- [What the task requires]: The lines to find are those in the entries that hold the word "kitchen"; copy every one of them.

..........

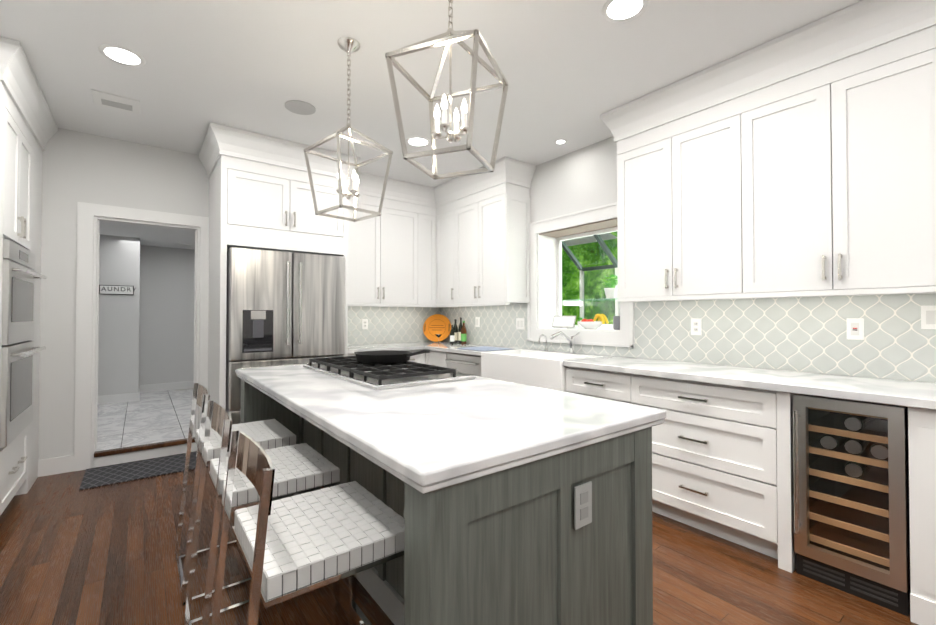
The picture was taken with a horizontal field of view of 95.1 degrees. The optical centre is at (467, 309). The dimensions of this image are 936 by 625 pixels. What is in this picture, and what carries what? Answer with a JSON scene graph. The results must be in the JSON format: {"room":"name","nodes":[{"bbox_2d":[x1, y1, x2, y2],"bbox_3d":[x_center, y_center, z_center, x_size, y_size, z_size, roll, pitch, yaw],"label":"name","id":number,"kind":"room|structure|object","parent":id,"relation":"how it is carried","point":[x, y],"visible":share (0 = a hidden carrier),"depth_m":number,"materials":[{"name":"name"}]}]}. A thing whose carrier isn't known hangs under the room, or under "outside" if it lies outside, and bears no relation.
{"room":"kitchen","nodes":[
{"label":"kitchen","id":0,"kind":"room"},
{"bbox_2d":[0,80,35,255],"bbox_3d":[-3.134,-0.852,2.551,0.647,0.892,0.766,1,-1,-37],"label":"upper cabinet","id":1,"kind":"object","parent":0,"relation":"attached to","point":[28,128],"depth_m":2.69,"materials":[{"name":"white paint"}]},
{"bbox_2d":[98,234,194,395],"bbox_3d":[-3.759,0.116,5.370,3.440,2.180,3.460,1,-1,-37],"label":"wall","id":2,"kind":"structure","parent":0,"point":[146,333],"depth_m":6.37,"materials":[{"name":"white paint"}]},
{"bbox_2d":[99,285,135,294],"bbox_3d":[-4.580,-0.261,5.589,0.396,0.120,0.022,1,-1,-37],"label":"sign","id":3,"kind":"object","parent":2,"relation":"attached to","point":[116,289],"visible":0.96,"depth_m":5.58,"materials":[{"name":"white"}]},
{"bbox_2d":[98,381,193,404],"bbox_3d":[-4.395,1.163,6.188,3.200,0.110,0.765,1,-1,-37],"label":"baseboard","id":4,"kind":"structure","parent":2,"relation":"attached to","point":[130,397],"depth_m":6.34,"materials":[{"name":"white paint"}]},
{"bbox_2d":[100,222,194,248],"bbox_3d":[-3.759,-0.999,5.386,3.440,0.050,3.460,1,-1,-37],"label":"ceiling","id":5,"kind":"structure","parent":0,"point":[158,237],"depth_m":5.51,"materials":[{"name":"white paint"}]},
{"bbox_2d":[38,128,432,459],"bbox_3d":[-2.150,-0.068,4.349,4.655,2.760,0.120,1,-1,-37],"label":"wall","id":6,"kind":"structure","parent":0,"point":[77,166],"depth_m":3.47,"materials":[{"name":"white paint"}]},
{"bbox_2d":[38,455,73,476],"bbox_3d":[-0.104,1.210,1.654,4.413,0.130,6.618,1,-1,-37],"label":"baseboard","id":7,"kind":"structure","parent":6,"relation":"attached to","point":[55,465],"depth_m":3.39,"materials":[{"name":"white paint"}]},
{"bbox_2d":[74,202,208,470],"bbox_3d":[-2.840,0.215,3.812,0.950,2.180,0.170,1,-1,-37],"label":"door frame","id":8,"kind":"structure","parent":6,"relation":"attached to","point":[91,217],"depth_m":3.55,"materials":[{"name":"white paint"}]},
{"bbox_2d":[94,437,195,467],"bbox_3d":[-2.802,1.242,3.748,0.710,0.124,0.075,1,-1,-37],"label":"door threshold sill","id":9,"kind":"structure","parent":6,"relation":"attached to","point":[133,453],"depth_m":3.70,"materials":[{"name":"white paint"}]},
{"bbox_2d":[348,306,439,344],"bbox_3d":[-0.988,0.171,5.153,1.560,0.463,0.008,1,-1,-37],"label":"tile backsplash","id":10,"kind":"structure","parent":6,"relation":"attached to","point":[385,324],"depth_m":5.16,"materials":[{"name":"grey tile"}]},
{"bbox_2d":[362,319,367,328],"bbox_3d":[-1.198,0.166,4.982,0.072,0.118,0.008,1,-1,-37],"label":"outlet","id":11,"kind":"object","parent":10,"relation":"attached to","point":[364,321],"depth_m":4.98,"materials":[{"name":"white plastic"}]},
{"bbox_2d":[0,0,861,187],"bbox_3d":[-0.104,-1.514,1.691,4.655,0.060,6.860,1,-1,-37],"label":"ceiling","id":12,"kind":"structure","parent":0,"point":[572,71],"depth_m":2.56,"materials":[{"name":"white paint"}]},
{"bbox_2d":[91,89,139,113],"bbox_3d":[-2.472,-1.461,3.015,0.260,0.010,0.240,1,-1,-37],"label":"ceiling vent","id":13,"kind":"object","parent":12,"relation":"in","point":[101,98],"visible":0.98,"depth_m":3.00,"materials":[{"name":"white metal"}]},
{"bbox_2d":[98,44,145,66],"bbox_3d":[-2.001,-1.470,2.481,0.215,0.006,0.215,0,-1,29],"label":"recessed light","id":14,"kind":"object","parent":12,"relation":"in","point":[121,55],"depth_m":2.47,"materials":[{"name":"white paint"}]},
{"bbox_2d":[285,100,315,114],"bbox_3d":[-1.212,-1.462,3.096,0.210,0.006,0.210,1,-1,-37],"label":"ceiling speaker","id":15,"kind":"object","parent":12,"relation":"attached to","point":[300,107],"visible":1,"depth_m":3.09,"materials":[{"name":"grey plastic"}]},
{"bbox_2d":[304,37,392,221],"bbox_3d":[-0.660,-0.999,2.367,0.350,0.951,0.350,-1,-1,42],"label":"pendant lantern","id":16,"kind":"object","parent":12,"relation":"hanging from","point":[348,45],"visible":1,"depth_m":2.36,"materials":[{"name":"silver metal"}]},
{"bbox_2d":[406,137,430,146],"bbox_3d":[-0.432,-1.454,3.705,0.215,0.006,0.215,0,-1,14],"label":"recessed light","id":17,"kind":"object","parent":12,"relation":"in","point":[412,141],"depth_m":3.69,"materials":[{"name":"white paint"}]},
{"bbox_2d":[385,0,507,179],"bbox_3d":[-0.065,-1.009,1.588,0.350,0.951,0.350,0,-1,22],"label":"pendant lantern","id":18,"kind":"object","parent":12,"relation":"hanging from","point":[449,37],"visible":1,"depth_m":1.56,"materials":[{"name":"silver metal"}]},
{"bbox_2d":[554,139,566,144],"bbox_3d":[0.802,-1.454,3.704,0.114,0.006,0.114,-1,-1,41],"label":"recessed light","id":19,"kind":"object","parent":12,"relation":"in","point":[560,141],"depth_m":3.69,"materials":[{"name":"white paint"}]},
{"bbox_2d":[602,0,648,22],"bbox_3d":[0.765,-1.476,2.090,0.215,0.006,0.215,0,-1,29],"label":"recessed light","id":20,"kind":"object","parent":12,"relation":"in","point":[617,11],"depth_m":2.10,"materials":[{"name":"white paint"}]},
{"bbox_2d":[0,464,917,624],"bbox_3d":[-0.067,1.305,1.605,4.655,0.060,6.740,1,-1,-37],"label":"floor","id":21,"kind":"structure","parent":0,"point":[71,553],"depth_m":2.07,"materials":[{"name":"brown wood"}]},
{"bbox_2d":[0,422,31,514],"bbox_3d":[-3.134,1.039,2.525,0.647,0.497,0.766,1,-1,-37],"label":"base cabinet","id":22,"kind":"object","parent":21,"relation":"on","point":[16,458],"depth_m":2.76,"materials":[{"name":"white paint"}]},
{"bbox_2d":[0,132,43,490],"bbox_3d":[-3.487,0.001,3.000,0.647,2.585,0.394,1,-1,-37],"label":"tall cabinet","id":23,"kind":"object","parent":21,"relation":"on","point":[36,200],"depth_m":3.23,"materials":[{"name":"white paint"}]},
{"bbox_2d":[0,239,46,447],"bbox_3d":[-3.075,0.193,2.582,0.682,1.190,0.760,1,-1,-37],"label":"double wall oven","id":24,"kind":"object","parent":23,"relation":"in","point":[19,349],"visible":0.92,"depth_m":2.61,"materials":[{"name":"grey metal"}]},
{"bbox_2d":[79,451,208,489],"bbox_3d":[-2.622,1.294,3.511,0.800,0.012,0.510,1,-1,-37],"label":"doormat","id":25,"kind":"object","parent":21,"relation":"on","point":[123,472],"visible":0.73,"depth_m":3.44,"materials":[{"name":"fabric"}]},
{"bbox_2d":[174,383,295,606],"bbox_3d":[-1.182,0.832,2.169,0.479,0.902,0.440,1,-1,-37],"label":"stool","id":26,"kind":"object","parent":21,"relation":"on","point":[269,434],"visible":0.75,"depth_m":2.11,"materials":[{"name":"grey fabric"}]},
{"bbox_2d":[183,400,339,624],"bbox_3d":[-0.824,0.826,1.701,0.479,0.902,0.440,1,-1,-37],"label":"stool","id":27,"kind":"object","parent":21,"relation":"on","point":[301,468],"visible":0.83,"depth_m":1.66,"materials":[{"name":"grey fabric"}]},
{"bbox_2d":[226,247,345,424],"bbox_3d":[-1.740,0.407,3.975,0.940,1.800,0.922,1,-1,-37],"label":"refrigerator","id":28,"kind":"object","parent":21,"relation":"on","point":[283,308],"visible":0.52,"depth_m":3.60,"materials":[{"name":"grey metal"}]},
{"bbox_2d":[211,430,403,624],"bbox_3d":[-0.469,0.820,1.236,0.479,0.902,0.440,1,-1,-37],"label":"stool","id":29,"kind":"object","parent":21,"relation":"on","point":[295,545],"visible":0.96,"depth_m":1.17,"materials":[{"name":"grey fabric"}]},
{"bbox_2d":[199,122,454,421],"bbox_3d":[-1.175,-0.065,4.467,2.717,2.758,0.872,1,-1,-37],"label":"tall cabinet","id":30,"kind":"object","parent":21,"relation":"on","point":[260,195],"depth_m":3.95,"materials":[{"name":"white paint"}]},
{"bbox_2d":[348,342,423,353],"bbox_3d":[-1.051,0.417,4.693,0.900,0.040,0.652,1,-1,-37],"label":"countertop","id":31,"kind":"structure","parent":30,"relation":"on","point":[352,349],"depth_m":4.64,"materials":[{"name":"white stone"}]},
{"bbox_2d":[407,350,425,363],"bbox_3d":[-0.863,0.880,4.859,0.512,0.880,0.606,1,-1,-37],"label":"base cabinet","id":32,"kind":"object","parent":21,"relation":"on","point":[420,358],"depth_m":4.73,"materials":[{"name":"white paint"}]},
{"bbox_2d":[426,350,448,367],"bbox_3d":[-0.109,0.879,4.797,0.607,0.880,0.408,1,-1,-37],"label":"base cabinet","id":33,"kind":"object","parent":21,"relation":"on","point":[437,358],"depth_m":4.60,"materials":[{"name":"white paint"}]},
{"bbox_2d":[412,341,935,409],"bbox_3d":[0.765,0.402,3.627,0.647,0.040,4.552,1,-1,-37],"label":"countertop","id":34,"kind":"structure","parent":33,"relation":"on","point":[915,394],"depth_m":2.31,"materials":[{"name":"white stone"}]},
{"bbox_2d":[423,314,450,341],"bbox_3d":[-0.389,0.227,5.414,0.277,0.350,0.277,1,-1,-37],"label":"serving board","id":35,"kind":"object","parent":34,"relation":"on","point":[433,325],"visible":0.94,"depth_m":5.41,"materials":[{"name":"orange wood"}]},
{"bbox_2d":[450,324,456,343],"bbox_3d":[-0.188,0.290,5.101,0.058,0.222,0.056,1,-1,-37],"label":"wine bottle","id":36,"kind":"object","parent":34,"relation":"on","point":[453,333],"depth_m":5.09,"materials":[{"name":"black glass"}]},
{"bbox_2d":[456,317,461,343],"bbox_3d":[-0.085,0.246,5.123,0.062,0.312,0.060,1,-1,-37],"label":"wine bottle","id":37,"kind":"object","parent":34,"relation":"on","point":[458,335],"depth_m":5.12,"materials":[{"name":"clear glass"}]},
{"bbox_2d":[459,320,466,343],"bbox_3d":[-0.049,0.264,5.043,0.070,0.272,0.068,1,-1,-37],"label":"wine bottle","id":38,"kind":"object","parent":34,"relation":"on","point":[462,329],"depth_m":5.03,"materials":[{"name":"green glass"}]},
{"bbox_2d":[459,346,510,350],"bbox_3d":[0.166,0.387,4.307,0.370,0.006,0.430,1,-1,-37],"label":"dish mat","id":39,"kind":"object","parent":34,"relation":"on","point":[483,348],"visible":1,"depth_m":4.27,"materials":[{"name":"blue"}]},
{"bbox_2d":[481,349,602,391],"bbox_3d":[0.607,0.539,3.710,0.510,0.319,0.950,1,-1,-37],"label":"farmhouse sink","id":40,"kind":"object","parent":34,"relation":"in","point":[544,369],"visible":0.44,"depth_m":3.55,"materials":[{"name":"white ceramic"}]},
{"bbox_2d":[538,331,579,352],"bbox_3d":[0.767,0.284,3.854,0.281,0.201,0.397,1,-1,-37],"label":"faucet","id":41,"kind":"object","parent":34,"relation":"on","point":[566,337],"visible":1,"depth_m":3.81,"materials":[{"name":"silver metal"}]},
{"bbox_2d":[241,380,658,624],"bbox_3d":[-0.395,0.846,2.081,0.905,0.871,2.223,1,-1,-37],"label":"kitchen island","id":42,"kind":"object","parent":21,"relation":"on","point":[511,503],"depth_m":1.20,"materials":[{"name":"grey"}]},
{"bbox_2d":[235,364,665,495],"bbox_3d":[-0.379,0.385,2.103,1.010,0.048,2.250,1,-1,-37],"label":"island countertop","id":43,"kind":"structure","parent":42,"relation":"on","point":[425,436],"depth_m":1.40,"materials":[{"name":"white stone"}]},
{"bbox_2d":[303,356,475,389],"bbox_3d":[-0.514,0.339,2.516,0.565,0.055,1.090,1,-1,-37],"label":"gas cooktop","id":44,"kind":"object","parent":43,"relation":"in","point":[380,376],"visible":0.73,"depth_m":2.23,"materials":[{"name":"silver metal"}]},
{"bbox_2d":[355,350,429,363],"bbox_3d":[-0.485,0.272,2.565,0.344,0.078,0.454,1,-1,-37],"label":"skillet","id":45,"kind":"object","parent":44,"relation":"on","point":[383,357],"visible":1,"depth_m":2.49,"materials":[{"name":"black metal"}]},
{"bbox_2d":[445,352,480,376],"bbox_3d":[0.173,0.875,4.368,0.646,0.876,0.602,1,-1,-37],"label":"dishwasher","id":46,"kind":"object","parent":21,"relation":"on","point":[466,363],"visible":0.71,"depth_m":4.18,"materials":[{"name":"grey"}]},
{"bbox_2d":[566,366,617,400],"bbox_3d":[1.116,0.857,3.195,0.607,0.880,0.600,1,-1,-37],"label":"base cabinet","id":47,"kind":"object","parent":21,"relation":"on","point":[582,381],"depth_m":3.01,"materials":[{"name":"white paint"}]},
{"bbox_2d":[618,373,795,572],"bbox_3d":[1.540,0.849,2.640,0.607,0.880,0.916,1,-1,-37],"label":"base cabinet","id":48,"kind":"object","parent":21,"relation":"on","point":[722,461],"depth_m":2.34,"materials":[{"name":"white paint"}]},
{"bbox_2d":[793,394,910,615],"bbox_3d":[1.915,0.847,2.094,0.640,0.868,0.384,1,-1,-37],"label":"wine cooler","id":49,"kind":"object","parent":21,"relation":"on","point":[851,498],"visible":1,"depth_m":1.98,"materials":[{"name":"silver"}]},
{"bbox_2d":[444,136,931,382],"bbox_3d":[1.698,-0.086,3.049,0.120,2.760,6.620,1,-1,-37],"label":"wall","id":50,"kind":"structure","parent":0,"point":[584,178],"depth_m":3.90,"materials":[{"name":"white paint"}]},
{"bbox_2d":[455,157,535,307],"bbox_3d":[0.142,-0.740,4.650,0.412,1.403,1.230,1,-1,-37],"label":"cabinet","id":51,"kind":"object","parent":50,"relation":"attached to","point":[461,241],"depth_m":4.32,"materials":[{"name":"white paint"}]},
{"bbox_2d":[527,202,633,347],"bbox_3d":[1.234,-0.286,4.087,0.700,1.190,1.170,1,-1,-37],"label":"garden window","id":52,"kind":"structure","parent":50,"relation":"in","point":[561,243],"depth_m":4.26,"materials":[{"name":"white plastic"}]},
{"bbox_2d":[551,316,575,328],"bbox_3d":[0.928,0.115,4.119,0.123,0.120,0.268,1,-1,-37],"label":"paper towel holder","id":53,"kind":"object","parent":52,"relation":"on","point":[567,322],"visible":1,"depth_m":4.10,"materials":[{"name":"white paper"}]},
{"bbox_2d":[577,314,608,328],"bbox_3d":[1.146,0.104,3.934,0.250,0.139,0.289,1,-1,-37],"label":"fruit bowl","id":54,"kind":"object","parent":52,"relation":"on","point":[591,323],"visible":1,"depth_m":3.88,"materials":[{"name":"white ceramic"}]},
{"bbox_2d":[602,274,617,298],"bbox_3d":[1.409,-0.230,4.150,0.192,0.240,0.239,1,-1,-37],"label":"potted plant","id":55,"kind":"object","parent":52,"relation":"on","point":[611,292],"visible":0.9,"depth_m":4.11,"materials":[{"name":"white"}]},
{"bbox_2d":[613,316,619,329],"bbox_3d":[1.308,0.110,3.705,0.100,0.120,0.098,1,-1,-37],"label":"candle jar","id":56,"kind":"object","parent":52,"relation":"on","point":[616,322],"visible":0.6,"depth_m":3.67,"materials":[{"name":"grey"}]},
{"bbox_2d":[614,92,739,299],"bbox_3d":[1.509,-0.693,2.931,0.327,1.200,0.890,1,-1,-37],"label":"upper cabinet","id":57,"kind":"object","parent":50,"relation":"attached to","point":[672,170],"depth_m":2.84,"materials":[{"name":"white paint"}]},
{"bbox_2d":[440,293,935,382],"bbox_3d":[1.020,0.153,3.826,0.009,0.463,4.554,1,-1,-37],"label":"tile backsplash","id":58,"kind":"structure","parent":50,"relation":"attached to","point":[805,334],"depth_m":2.66,"materials":[{"name":"grey tile"}]},
{"bbox_2d":[475,317,479,326],"bbox_3d":[0.110,0.141,5.003,0.008,0.118,0.072,1,-1,-37],"label":"outlet","id":59,"kind":"object","parent":58,"relation":"attached to","point":[477,319],"depth_m":5.00,"materials":[{"name":"white plastic"}]},
{"bbox_2d":[516,318,523,329],"bbox_3d":[0.541,0.143,4.439,0.008,0.118,0.118,1,-1,-37],"label":"outlet","id":60,"kind":"object","parent":58,"relation":"attached to","point":[519,321],"depth_m":4.43,"materials":[{"name":"white plastic"}]},
{"bbox_2d":[691,318,701,334],"bbox_3d":[1.616,0.119,3.033,0.007,0.118,0.072,1,-1,-37],"label":"outlet","id":61,"kind":"object","parent":58,"relation":"attached to","point":[696,325],"depth_m":3.03,"materials":[{"name":"white plastic"}]},
{"bbox_2d":[846,318,863,339],"bbox_3d":[2.132,0.105,2.358,0.008,0.118,0.072,1,-1,-37],"label":"outlet","id":62,"kind":"object","parent":58,"relation":"attached to","point":[855,328],"depth_m":2.36,"materials":[{"name":"white plastic"}]},
{"bbox_2d":[921,305,935,328],"bbox_3d":[2.320,0.036,2.112,0.008,0.118,0.118,1,-1,-37],"label":"outlet","id":63,"kind":"object","parent":58,"relation":"attached to","point":[928,313],"depth_m":2.14,"materials":[{"name":"white plastic"}]},
{"bbox_2d":[724,12,935,295],"bbox_3d":[1.981,-0.701,2.314,0.327,1.200,0.903,1,-1,-37],"label":"upper cabinet","id":64,"kind":"object","parent":50,"relation":"attached to","point":[800,162],"depth_m":2.17,"materials":[{"name":"white paint"}]},
{"label":"outside","id":65,"kind":"structure","parent":0,"visible":0},
{"bbox_2d":[564,233,616,245],"bbox_3d":[0.687,0.272,5.783,1.600,3.120,2.000,1,-1,-37],"label":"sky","id":66,"kind":"structure","parent":65,"point":[577,241],"depth_m":5.75,"materials":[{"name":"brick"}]},
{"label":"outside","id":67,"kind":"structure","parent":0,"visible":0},
{"bbox_2d":[95,389,192,451],"bbox_3d":[-3.732,1.266,5.319,3.200,0.120,3.550,1,-1,-37],"label":"floor","id":68,"kind":"structure","parent":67,"point":[155,417],"depth_m":4.63,"materials":[{"name":"tile"}]},
{"bbox_2d":[562,231,617,324],"bbox_3d":[1.590,-1.153,6.870,3.900,9.000,15.000,1,-1,-37],"label":"trees","id":69,"kind":"object","parent":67,"point":[593,275],"depth_m":8.86,"materials":[{"name":"green plant"}]}
]}

..........

- [Finished exercise]:
{"room":"kitchen","nodes":[
{"label":"kitchen","id":0,"kind":"room"},
{"bbox_2d":[241,380,658,624],"bbox_3d":[-0.395,0.846,2.081,0.905,0.871,2.223,1,-1,-37],"label":"kitchen island","id":42,"kind":"object","parent":21,"relation":"on","point":[511,503],"depth_m":1.20,"materials":[{"name":"grey"}]},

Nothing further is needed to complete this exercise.